4.6. Pareto Analysis

To further illustrate the distribution of the ODSS-MRI, MMSE, and CDR scores, we plotted the Pareto analysis of the three groups, and the results are shown in Figure 7. The figure shows that ODSS-MRI is distributed within each interval and the cumulative curve is relatively smooth. Conversely, in MMSE and CDR, 90% of the score data are concentrated in two intervals and the cumulative curve is considerably steep. This indicates that the MMSE and CDR scores are not sufficiently granular, with severe data accumulation and insufficient refinement for the evaluation of the neurological function of the patient. The experiment showed that the ODSS-MRI scores were more granular compared to the traditional psychiatric rating scales.

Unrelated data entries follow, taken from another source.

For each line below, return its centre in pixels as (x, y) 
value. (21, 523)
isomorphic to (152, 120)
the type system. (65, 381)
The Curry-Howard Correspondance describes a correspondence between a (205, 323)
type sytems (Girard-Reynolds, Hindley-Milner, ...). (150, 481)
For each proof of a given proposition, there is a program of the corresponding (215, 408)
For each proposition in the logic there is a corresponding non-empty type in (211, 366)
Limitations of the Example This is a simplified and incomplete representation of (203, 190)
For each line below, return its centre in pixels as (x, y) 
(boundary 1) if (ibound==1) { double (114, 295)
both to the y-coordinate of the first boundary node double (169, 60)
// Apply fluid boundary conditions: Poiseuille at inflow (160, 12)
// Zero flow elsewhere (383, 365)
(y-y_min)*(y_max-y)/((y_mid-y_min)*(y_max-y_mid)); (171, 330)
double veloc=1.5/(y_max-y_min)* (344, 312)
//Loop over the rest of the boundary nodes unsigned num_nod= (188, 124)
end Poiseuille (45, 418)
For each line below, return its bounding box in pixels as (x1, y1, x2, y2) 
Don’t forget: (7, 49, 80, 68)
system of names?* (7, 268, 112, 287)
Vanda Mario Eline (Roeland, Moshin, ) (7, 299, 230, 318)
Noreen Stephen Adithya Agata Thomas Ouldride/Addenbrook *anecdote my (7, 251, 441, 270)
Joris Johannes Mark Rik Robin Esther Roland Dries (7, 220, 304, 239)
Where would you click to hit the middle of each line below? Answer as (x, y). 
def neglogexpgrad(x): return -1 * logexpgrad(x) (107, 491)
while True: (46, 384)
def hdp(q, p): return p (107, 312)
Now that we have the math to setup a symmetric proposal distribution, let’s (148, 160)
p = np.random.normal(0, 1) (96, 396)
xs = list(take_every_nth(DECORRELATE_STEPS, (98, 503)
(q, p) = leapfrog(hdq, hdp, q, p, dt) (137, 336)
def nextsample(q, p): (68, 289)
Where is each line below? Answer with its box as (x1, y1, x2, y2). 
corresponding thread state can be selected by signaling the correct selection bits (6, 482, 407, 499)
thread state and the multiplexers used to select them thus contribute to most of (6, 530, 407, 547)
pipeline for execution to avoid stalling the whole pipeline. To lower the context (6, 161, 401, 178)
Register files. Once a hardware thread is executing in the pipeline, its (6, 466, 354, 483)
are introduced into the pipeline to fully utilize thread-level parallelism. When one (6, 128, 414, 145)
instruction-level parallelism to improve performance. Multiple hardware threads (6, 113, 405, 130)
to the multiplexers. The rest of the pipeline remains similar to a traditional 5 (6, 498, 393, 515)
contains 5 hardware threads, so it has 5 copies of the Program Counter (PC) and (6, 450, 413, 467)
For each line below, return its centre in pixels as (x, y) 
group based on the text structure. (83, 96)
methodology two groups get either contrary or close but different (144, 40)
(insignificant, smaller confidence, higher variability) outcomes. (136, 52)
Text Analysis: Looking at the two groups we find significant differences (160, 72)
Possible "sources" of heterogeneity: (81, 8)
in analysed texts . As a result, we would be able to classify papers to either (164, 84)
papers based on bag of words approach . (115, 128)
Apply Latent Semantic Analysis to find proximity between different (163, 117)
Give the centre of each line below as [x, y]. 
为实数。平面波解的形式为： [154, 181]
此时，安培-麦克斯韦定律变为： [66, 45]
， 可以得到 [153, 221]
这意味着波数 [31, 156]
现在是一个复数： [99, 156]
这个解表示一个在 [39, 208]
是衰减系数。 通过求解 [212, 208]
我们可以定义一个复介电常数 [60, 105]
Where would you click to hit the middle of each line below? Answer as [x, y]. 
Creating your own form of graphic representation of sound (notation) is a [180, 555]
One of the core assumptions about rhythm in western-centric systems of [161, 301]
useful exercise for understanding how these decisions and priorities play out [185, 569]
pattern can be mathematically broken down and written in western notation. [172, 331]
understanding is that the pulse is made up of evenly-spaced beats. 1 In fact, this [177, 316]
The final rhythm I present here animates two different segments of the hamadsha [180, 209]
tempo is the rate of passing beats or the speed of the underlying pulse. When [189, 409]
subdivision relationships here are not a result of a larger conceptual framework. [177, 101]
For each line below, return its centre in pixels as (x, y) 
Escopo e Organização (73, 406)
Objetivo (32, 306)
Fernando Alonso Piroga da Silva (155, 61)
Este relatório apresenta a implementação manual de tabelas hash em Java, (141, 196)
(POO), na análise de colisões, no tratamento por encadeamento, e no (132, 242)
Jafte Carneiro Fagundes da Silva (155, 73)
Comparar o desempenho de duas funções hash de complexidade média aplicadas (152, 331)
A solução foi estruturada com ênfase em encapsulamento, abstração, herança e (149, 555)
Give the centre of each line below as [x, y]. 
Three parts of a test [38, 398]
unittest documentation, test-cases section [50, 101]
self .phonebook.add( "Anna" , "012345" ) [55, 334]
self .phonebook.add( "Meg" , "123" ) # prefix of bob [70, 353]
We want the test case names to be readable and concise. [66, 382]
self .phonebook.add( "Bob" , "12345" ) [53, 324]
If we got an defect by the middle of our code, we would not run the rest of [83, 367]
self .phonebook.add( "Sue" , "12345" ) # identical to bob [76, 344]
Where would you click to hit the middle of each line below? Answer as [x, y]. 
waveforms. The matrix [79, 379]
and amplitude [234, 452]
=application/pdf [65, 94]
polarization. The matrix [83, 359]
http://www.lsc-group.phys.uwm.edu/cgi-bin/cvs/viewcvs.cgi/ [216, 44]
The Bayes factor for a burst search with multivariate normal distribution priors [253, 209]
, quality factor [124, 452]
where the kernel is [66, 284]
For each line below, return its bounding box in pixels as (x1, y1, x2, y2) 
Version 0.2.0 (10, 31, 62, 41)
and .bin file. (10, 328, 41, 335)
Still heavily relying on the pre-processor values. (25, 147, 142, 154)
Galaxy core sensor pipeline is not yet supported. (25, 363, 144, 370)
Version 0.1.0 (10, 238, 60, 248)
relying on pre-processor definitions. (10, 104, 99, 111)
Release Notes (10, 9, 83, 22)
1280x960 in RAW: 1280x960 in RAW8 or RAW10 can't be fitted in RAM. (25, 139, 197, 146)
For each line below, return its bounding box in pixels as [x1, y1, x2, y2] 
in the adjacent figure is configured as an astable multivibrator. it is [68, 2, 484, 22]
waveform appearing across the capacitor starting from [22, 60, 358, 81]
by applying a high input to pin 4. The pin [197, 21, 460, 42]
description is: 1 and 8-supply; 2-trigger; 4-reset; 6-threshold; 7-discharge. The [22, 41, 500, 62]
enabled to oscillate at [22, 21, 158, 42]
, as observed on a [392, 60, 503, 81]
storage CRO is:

5. Discussion and Conclusions

In this paper, we proposed a neurological function evaluation model, based on contrastive learning for the evaluation of the progression of AD. Compared with traditional psychiatric rating scales, the data-driven ODSS-MRI ensures objectivity and consistency because it is completely based on medical imaging data and is not affected by biased subjectivity from physicians with different experiences and patients in different statuses during disease severity testing. The neurological function score obtained by the model has a Pearson correlation coefficient of 88.55% and a Spearman correlation coefficient of 87.12% with the stages of AD, which are much higher than those of traditional psychiatric rating scales. This indicates that the ODSS-MRI is superior at describing AD progression. Moreover, the ODSS-MRI exhibits high accuracy in discriminating different progressive stages of AD compared to existing methods, which demonstrated its utility in terms of the neurological function evaluation of AD patients. Above all, this study developed a new method for the neurological function evaluation in AD, which proposed an objective dementia severity scale only based on the whole brain imaging data of patients with contrastive learning and improved the reliability and consistency of existing psychiatric rating scales. This method can potentially be applied to other disease severity evaluation tasks.